— The problem —
Restate word for word the lines below that run from the one holding "Give the box" through the one holding "returns. To derive", inclusive. Pictures don't belong in the copy.
=== Section Start ===
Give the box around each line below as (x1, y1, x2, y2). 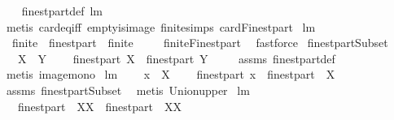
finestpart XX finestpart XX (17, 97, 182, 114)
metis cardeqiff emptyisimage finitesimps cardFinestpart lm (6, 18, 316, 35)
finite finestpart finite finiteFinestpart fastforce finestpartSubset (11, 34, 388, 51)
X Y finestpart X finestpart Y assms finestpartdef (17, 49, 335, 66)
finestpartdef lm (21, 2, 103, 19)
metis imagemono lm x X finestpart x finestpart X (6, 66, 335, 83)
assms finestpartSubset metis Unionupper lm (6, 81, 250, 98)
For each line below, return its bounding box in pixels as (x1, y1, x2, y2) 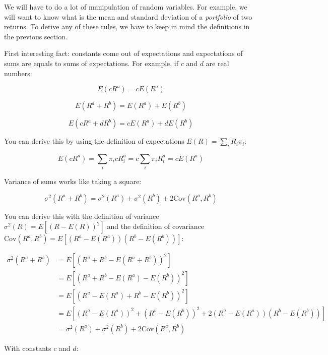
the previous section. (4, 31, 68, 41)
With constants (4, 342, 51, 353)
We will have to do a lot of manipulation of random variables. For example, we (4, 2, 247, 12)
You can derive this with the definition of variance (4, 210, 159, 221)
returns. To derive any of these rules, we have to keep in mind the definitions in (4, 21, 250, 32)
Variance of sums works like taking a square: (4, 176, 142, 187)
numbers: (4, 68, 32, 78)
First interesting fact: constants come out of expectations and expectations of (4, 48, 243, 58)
=== Section End ===
=== Section Start ===
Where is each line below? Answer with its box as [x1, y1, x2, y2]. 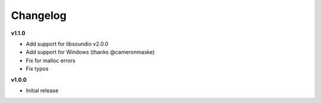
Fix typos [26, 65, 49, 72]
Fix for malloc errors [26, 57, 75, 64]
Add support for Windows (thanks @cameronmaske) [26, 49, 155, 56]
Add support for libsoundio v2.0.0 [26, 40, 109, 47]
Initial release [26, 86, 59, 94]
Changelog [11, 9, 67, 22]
=== Section End ===
— Your response —
Give the box around each line below as (x1, y1, x2, y2). 
finestpart XX finestpart XX (17, 97, 182, 114)
metis cardeqiff emptyisimage finitesimps cardFinestpart lm (6, 18, 316, 35)
finite finestpart finite finiteFinestpart fastforce finestpartSubset (11, 34, 388, 51)
X Y finestpart X finestpart Y assms finestpartdef (17, 49, 335, 66)
finestpartdef lm (21, 2, 103, 19)
metis imagemono lm x X finestpart x finestpart X (6, 66, 335, 83)
assms finestpartSubset metis Unionupper lm (6, 81, 250, 98)
For each line below, return its bounding box in pixels as (x1, y1, x2, y2) 
the previous section. (4, 31, 68, 41)
With constants (4, 342, 51, 353)
We will have to do a lot of manipulation of random variables. For example, we (4, 2, 247, 12)
You can derive this with the definition of variance (4, 210, 159, 221)
returns. To derive any of these rules, we have to keep in mind the definitions in (4, 21, 250, 32)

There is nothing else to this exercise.